研究課題
平成25年度と同様の連携体制でモニタリングを継続して,発生源影響を特定するうえで重要な季節変動,年変動特性を評価し,大気環境について,前年度に得た月・季節変動特性に基づいて,バイオマスとその他の発生源からの寄与を考察するための情報収集と分析を行った。小規模バイオマス直接燃焼源への試作発生源対策装置の設置と予備的検討として,前年度で検討した既存手法およびその複合手法の中から小規模バイオマス直接燃焼源へ適用可能と判断されたもの,および前年度に得た基礎的特性と性能予測手法に基づいて設計・試作した粒子充填層フィルターを用いて,これまで環境調査と試験装置の実験等で実績のあるタイ南部ソンクラ県ハジャイ市近郊の天然ゴムスモークシート製造工場のシート乾燥室をケーススタディとして,試作フィルターの実証試験に向けた予備試験を実施し,基礎データを集積した。環境負荷が及ぼす健康影響に関する予備的調査として,平成25年度と同様の連携体制で,疫学的なデータを含む健康影響に関する情報とバイオマス燃焼起源粒子および粒子中有害成分の曝露実態に関する調査を継続した。ワークショップをバンコクで開催し,得られた結果と次年度へ向けた方針をまとめた。
2: おおむね順調に進展している
関連する研究について,知見を集めてまとめることができ,多くの学会発表を行っており,情報発信も十分である。また,現地調査や種々のデータベースに基づく多角的に環境負荷,健康影響を評価するプロセスの構築も順調であり,年度末には精査した検討結果を公表できる予定である。関連する卒業研究,修士研究,博士研究テーマも設定しており,学生を含めた研究室の研究資産・エフォートを相当集中しており,アクティビティは極めて高い。これまでにない知見をまとめ,新たな人的ネットワークも機能しており,成果の総括についてもある程度予測できるレベルに達している。

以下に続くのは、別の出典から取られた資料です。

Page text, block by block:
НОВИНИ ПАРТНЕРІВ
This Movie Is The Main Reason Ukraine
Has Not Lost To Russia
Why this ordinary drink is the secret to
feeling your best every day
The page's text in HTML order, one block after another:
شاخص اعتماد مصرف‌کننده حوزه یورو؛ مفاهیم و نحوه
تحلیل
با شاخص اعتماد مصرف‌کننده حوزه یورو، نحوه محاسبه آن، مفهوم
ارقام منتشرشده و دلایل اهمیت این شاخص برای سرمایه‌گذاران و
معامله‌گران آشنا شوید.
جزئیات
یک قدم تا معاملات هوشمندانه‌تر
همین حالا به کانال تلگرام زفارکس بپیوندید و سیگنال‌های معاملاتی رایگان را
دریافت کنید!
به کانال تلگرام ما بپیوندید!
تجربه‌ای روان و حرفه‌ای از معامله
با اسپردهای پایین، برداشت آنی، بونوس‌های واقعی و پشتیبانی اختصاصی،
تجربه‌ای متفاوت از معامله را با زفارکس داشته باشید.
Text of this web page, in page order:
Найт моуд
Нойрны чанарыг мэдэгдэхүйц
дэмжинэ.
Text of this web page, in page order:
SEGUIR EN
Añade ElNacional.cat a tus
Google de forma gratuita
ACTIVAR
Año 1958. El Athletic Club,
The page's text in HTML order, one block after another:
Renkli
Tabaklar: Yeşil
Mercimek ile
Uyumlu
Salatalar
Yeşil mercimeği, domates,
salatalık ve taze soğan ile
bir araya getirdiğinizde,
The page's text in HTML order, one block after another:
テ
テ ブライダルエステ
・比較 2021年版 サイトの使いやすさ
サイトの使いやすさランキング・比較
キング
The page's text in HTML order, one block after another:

本研究の活動を通じて,東南アジアを含む東アジア地域の発生源特性・健康影響の考察とリンクした微粒子モニタリングネットワークの構築が本年度中に相当具体化され,活動を開始した。今年度末にはバンコクで総括のワークショップを行う予定であり,タイのプリンスオブソンクラ大学,日本国内の連携研究者(金沢大学理工研究域および環日本海域環境研究センター,北陸3高専,埼玉大学,自動車研究所,大阪府立公衆衛生研究所,国立環境研究所,産業技術総合研究所),韓国(KIST),中国(武漢科学技術大学,北京師範大学)からの研究者の参加を得る予定になっており,今後の拠点・ネットワーク形成,若手研究者の育成に本研究の成果が発展的・継続的に生かされる予定である。